Start of Supplied data

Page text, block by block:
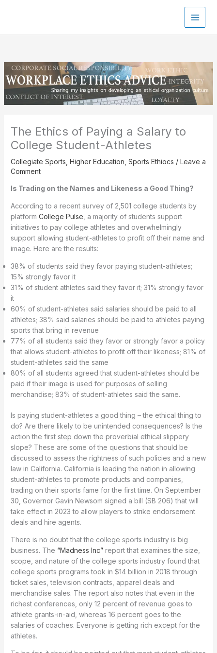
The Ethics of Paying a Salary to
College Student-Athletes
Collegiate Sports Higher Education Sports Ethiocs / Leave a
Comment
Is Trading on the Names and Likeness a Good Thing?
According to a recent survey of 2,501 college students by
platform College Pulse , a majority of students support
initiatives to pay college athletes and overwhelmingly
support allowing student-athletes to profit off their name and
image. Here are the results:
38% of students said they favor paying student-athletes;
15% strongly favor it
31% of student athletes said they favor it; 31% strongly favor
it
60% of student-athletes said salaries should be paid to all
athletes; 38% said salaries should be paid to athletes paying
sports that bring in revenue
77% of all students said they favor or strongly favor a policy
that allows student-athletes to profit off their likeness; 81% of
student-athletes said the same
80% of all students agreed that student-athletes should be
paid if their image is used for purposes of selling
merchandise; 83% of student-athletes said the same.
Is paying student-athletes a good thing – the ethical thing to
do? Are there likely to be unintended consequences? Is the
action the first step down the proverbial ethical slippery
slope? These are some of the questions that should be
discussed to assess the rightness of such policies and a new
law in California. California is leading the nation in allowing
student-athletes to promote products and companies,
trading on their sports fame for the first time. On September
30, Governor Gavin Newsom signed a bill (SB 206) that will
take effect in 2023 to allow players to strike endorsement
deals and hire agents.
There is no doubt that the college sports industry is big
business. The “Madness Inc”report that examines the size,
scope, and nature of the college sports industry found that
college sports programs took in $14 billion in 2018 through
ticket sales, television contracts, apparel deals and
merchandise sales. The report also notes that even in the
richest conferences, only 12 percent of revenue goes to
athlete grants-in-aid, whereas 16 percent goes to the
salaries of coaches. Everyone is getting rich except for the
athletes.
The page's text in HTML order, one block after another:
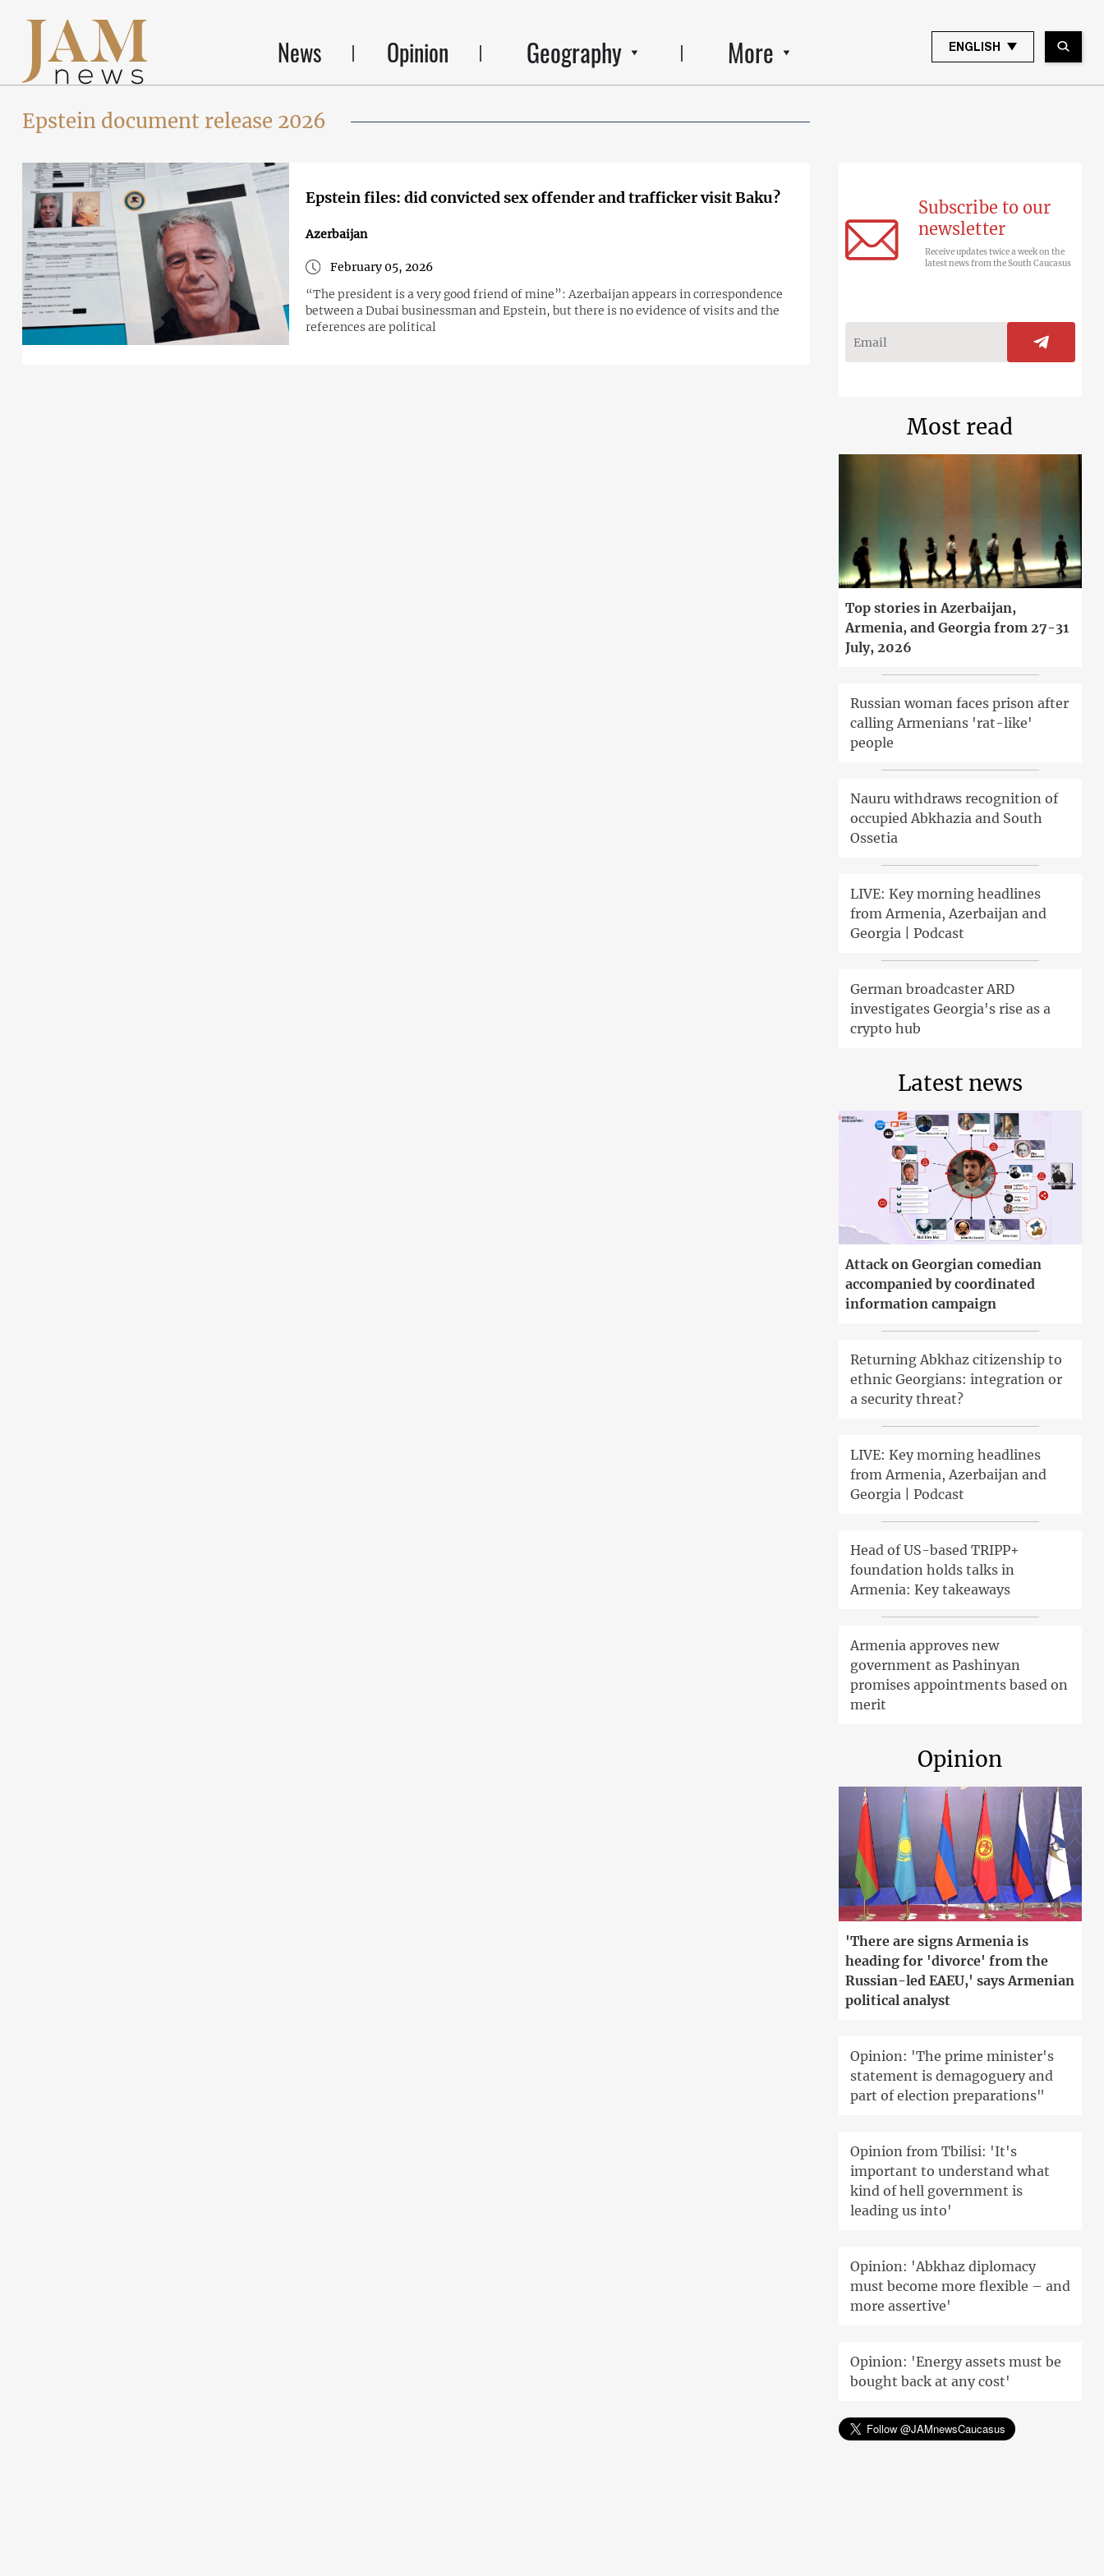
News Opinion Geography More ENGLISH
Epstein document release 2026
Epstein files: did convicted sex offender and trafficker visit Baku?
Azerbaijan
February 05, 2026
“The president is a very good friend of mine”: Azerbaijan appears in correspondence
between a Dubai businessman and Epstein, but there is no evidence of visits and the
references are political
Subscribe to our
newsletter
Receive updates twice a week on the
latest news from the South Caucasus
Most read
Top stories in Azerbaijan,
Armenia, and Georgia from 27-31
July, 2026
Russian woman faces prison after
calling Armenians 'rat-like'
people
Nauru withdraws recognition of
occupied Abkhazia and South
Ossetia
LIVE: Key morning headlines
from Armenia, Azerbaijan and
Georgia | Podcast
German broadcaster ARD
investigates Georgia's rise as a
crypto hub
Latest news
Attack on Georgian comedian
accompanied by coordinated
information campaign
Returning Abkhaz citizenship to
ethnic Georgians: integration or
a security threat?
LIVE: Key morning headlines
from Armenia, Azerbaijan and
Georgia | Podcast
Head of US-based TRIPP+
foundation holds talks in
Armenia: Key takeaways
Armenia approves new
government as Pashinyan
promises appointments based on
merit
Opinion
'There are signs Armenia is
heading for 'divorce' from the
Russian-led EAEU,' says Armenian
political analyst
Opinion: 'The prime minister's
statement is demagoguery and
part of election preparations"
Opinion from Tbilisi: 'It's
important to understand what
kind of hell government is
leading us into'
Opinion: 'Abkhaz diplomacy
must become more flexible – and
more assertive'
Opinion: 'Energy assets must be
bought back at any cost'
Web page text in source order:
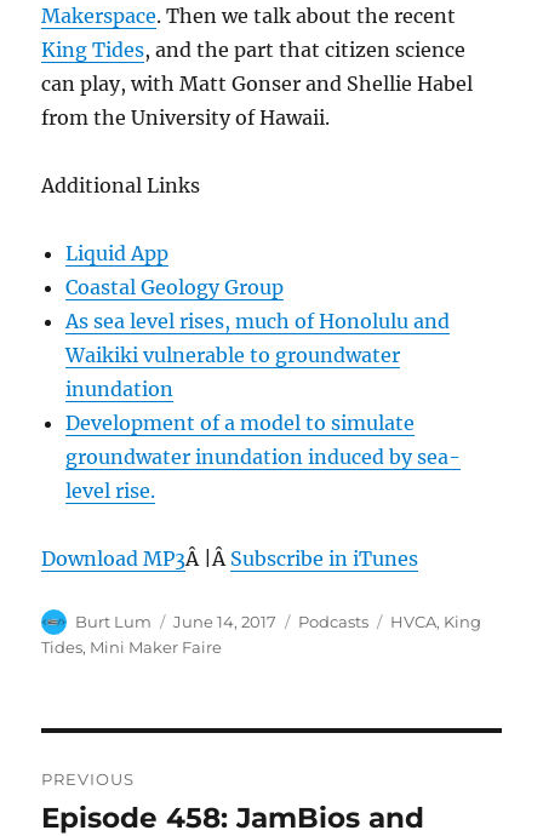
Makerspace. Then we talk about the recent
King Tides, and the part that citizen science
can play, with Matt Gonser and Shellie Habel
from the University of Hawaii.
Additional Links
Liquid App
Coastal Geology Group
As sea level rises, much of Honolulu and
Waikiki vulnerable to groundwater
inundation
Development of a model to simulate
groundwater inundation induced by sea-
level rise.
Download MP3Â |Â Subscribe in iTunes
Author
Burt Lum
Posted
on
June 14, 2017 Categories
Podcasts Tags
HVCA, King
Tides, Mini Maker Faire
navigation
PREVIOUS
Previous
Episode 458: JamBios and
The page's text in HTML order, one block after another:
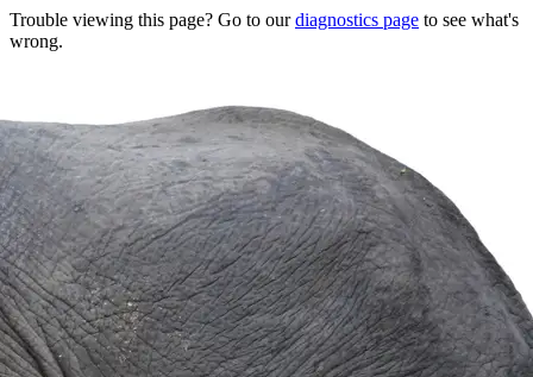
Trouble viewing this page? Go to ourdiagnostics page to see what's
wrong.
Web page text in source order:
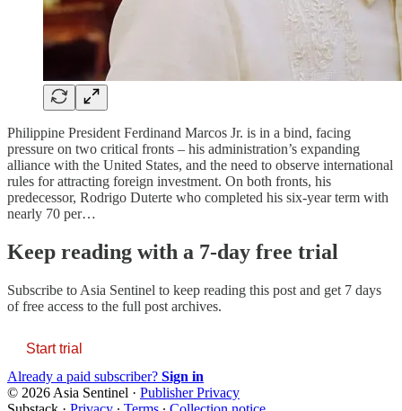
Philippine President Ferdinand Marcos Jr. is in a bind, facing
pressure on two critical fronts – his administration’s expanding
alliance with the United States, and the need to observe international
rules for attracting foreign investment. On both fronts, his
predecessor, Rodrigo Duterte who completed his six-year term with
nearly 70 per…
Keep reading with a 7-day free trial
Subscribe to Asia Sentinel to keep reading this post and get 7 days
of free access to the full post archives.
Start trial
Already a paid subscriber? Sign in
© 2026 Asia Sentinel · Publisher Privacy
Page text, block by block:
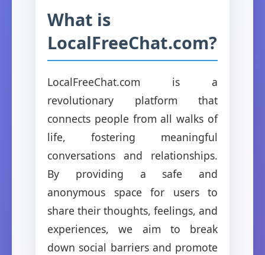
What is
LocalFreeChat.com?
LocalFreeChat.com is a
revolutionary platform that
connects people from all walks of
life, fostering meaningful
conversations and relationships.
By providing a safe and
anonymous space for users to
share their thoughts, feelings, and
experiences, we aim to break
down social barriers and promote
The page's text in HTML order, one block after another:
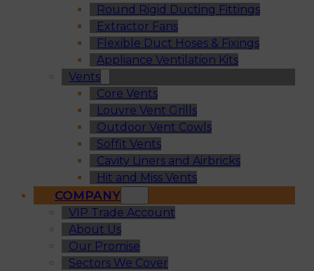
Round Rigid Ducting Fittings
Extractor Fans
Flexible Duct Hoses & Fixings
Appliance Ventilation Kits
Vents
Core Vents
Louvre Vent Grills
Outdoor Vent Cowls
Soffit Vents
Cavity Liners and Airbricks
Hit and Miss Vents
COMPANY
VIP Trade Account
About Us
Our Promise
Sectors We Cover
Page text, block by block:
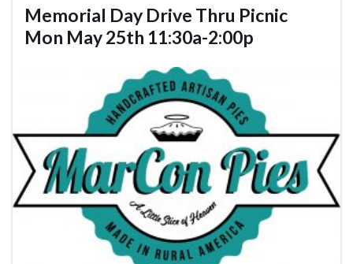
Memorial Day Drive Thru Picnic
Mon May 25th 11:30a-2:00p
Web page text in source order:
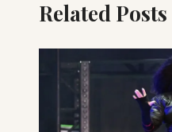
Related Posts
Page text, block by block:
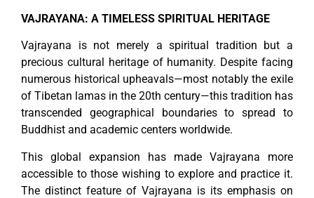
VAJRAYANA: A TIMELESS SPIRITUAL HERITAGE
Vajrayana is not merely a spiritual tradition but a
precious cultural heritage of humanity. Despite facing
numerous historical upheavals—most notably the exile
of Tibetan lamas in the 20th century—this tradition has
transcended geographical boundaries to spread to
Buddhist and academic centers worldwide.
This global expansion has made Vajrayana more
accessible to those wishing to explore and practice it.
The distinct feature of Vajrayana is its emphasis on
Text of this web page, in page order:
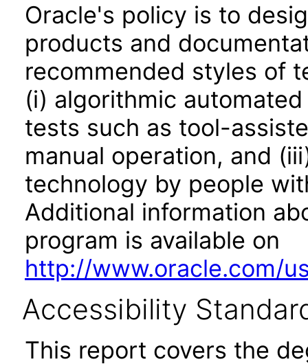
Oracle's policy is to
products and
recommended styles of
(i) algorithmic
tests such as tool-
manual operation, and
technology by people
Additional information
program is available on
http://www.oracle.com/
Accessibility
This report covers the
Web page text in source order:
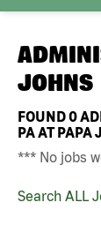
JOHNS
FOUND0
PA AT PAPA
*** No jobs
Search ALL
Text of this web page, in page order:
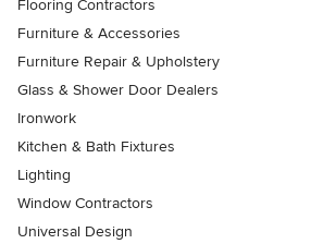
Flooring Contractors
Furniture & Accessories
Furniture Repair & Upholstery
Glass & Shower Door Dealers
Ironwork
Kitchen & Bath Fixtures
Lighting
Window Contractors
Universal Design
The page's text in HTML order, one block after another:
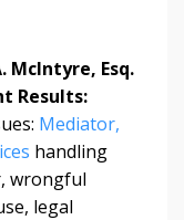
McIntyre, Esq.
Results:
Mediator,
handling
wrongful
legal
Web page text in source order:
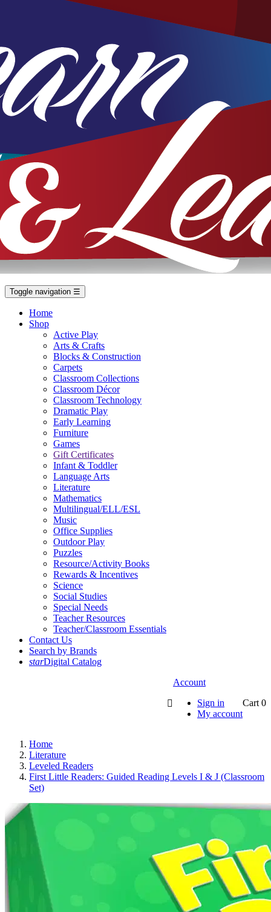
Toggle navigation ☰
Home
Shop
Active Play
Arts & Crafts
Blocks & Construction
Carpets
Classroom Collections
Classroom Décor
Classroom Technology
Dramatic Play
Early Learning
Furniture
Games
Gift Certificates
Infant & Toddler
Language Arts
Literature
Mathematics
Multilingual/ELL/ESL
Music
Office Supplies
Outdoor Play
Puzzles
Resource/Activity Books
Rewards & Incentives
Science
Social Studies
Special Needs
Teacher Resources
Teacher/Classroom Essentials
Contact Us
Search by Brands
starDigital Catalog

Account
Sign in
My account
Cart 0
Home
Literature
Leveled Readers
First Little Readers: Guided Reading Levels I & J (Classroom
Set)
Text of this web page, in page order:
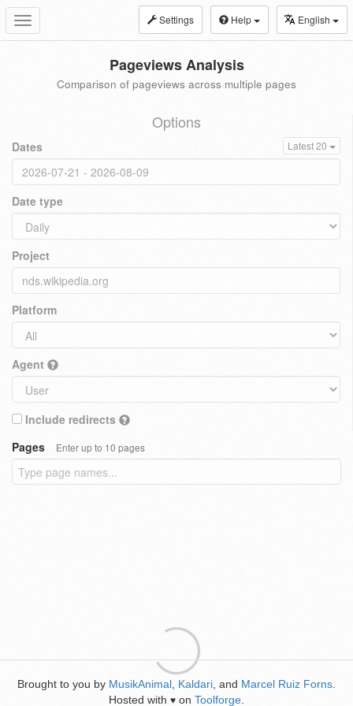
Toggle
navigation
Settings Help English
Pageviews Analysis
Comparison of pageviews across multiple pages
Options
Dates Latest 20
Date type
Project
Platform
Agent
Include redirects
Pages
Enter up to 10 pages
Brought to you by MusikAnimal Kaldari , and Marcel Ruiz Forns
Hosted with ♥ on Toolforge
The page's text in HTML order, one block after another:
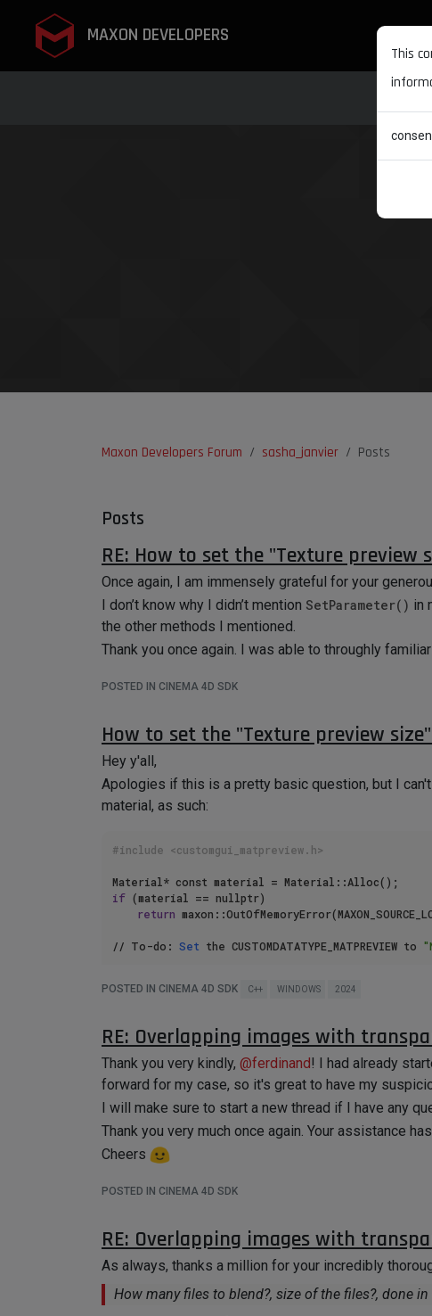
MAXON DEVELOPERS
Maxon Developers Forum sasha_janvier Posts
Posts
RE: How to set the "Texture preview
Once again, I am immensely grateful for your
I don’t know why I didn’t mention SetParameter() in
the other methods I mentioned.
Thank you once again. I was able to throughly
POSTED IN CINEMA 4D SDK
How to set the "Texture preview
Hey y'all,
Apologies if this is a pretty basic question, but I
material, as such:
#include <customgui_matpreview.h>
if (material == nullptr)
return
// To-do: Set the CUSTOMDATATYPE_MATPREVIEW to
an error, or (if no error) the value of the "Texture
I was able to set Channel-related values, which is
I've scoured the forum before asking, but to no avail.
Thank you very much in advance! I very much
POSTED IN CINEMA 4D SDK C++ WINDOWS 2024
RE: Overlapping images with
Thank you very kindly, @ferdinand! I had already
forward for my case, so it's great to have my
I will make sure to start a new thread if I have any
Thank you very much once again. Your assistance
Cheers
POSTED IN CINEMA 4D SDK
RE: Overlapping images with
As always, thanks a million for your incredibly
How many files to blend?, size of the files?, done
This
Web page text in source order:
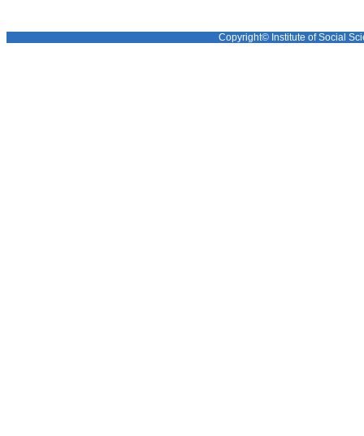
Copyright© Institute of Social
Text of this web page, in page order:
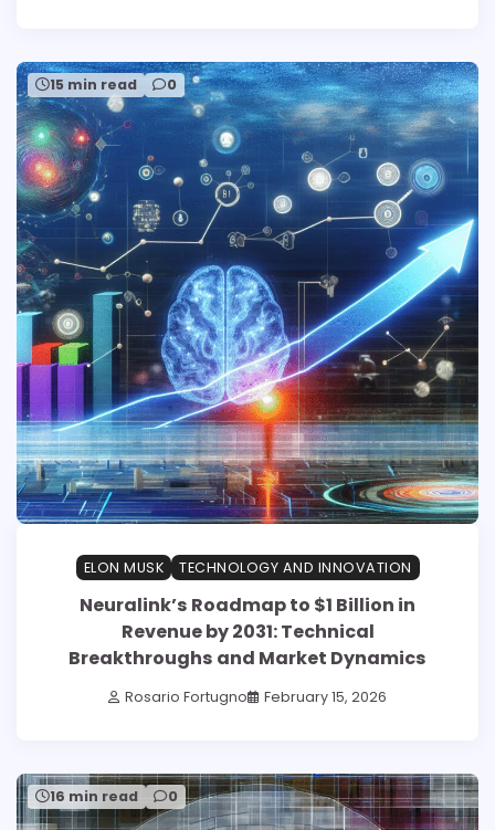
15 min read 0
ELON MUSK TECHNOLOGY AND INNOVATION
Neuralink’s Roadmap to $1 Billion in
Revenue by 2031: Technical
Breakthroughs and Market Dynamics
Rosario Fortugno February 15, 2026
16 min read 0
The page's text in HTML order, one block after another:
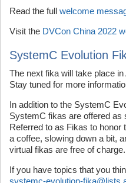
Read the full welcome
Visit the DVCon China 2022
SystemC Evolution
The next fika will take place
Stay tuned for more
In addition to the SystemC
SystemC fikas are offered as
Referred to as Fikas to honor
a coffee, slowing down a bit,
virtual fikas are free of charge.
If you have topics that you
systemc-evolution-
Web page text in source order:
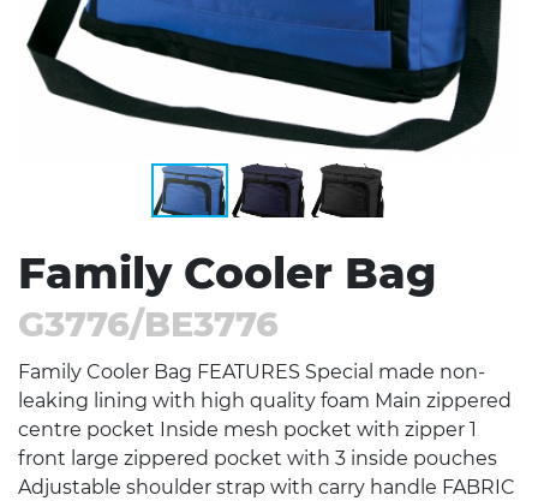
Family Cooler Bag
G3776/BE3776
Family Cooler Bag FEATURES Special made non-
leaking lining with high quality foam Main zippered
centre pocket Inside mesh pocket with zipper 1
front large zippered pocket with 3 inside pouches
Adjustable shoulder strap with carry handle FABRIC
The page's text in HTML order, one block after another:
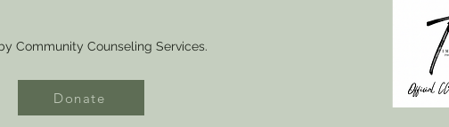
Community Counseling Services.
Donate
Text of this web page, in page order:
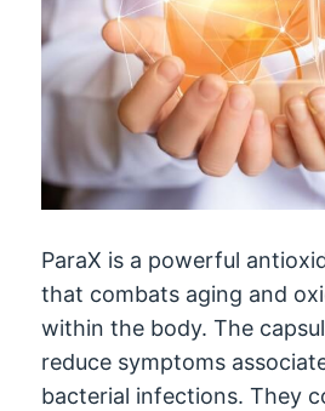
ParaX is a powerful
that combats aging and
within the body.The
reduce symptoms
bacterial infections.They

End of Supplied data

Requirement
Which of the lines above include the word "Contractors"? List those lines.

Written reply
Flooring Contractors
Window Contractors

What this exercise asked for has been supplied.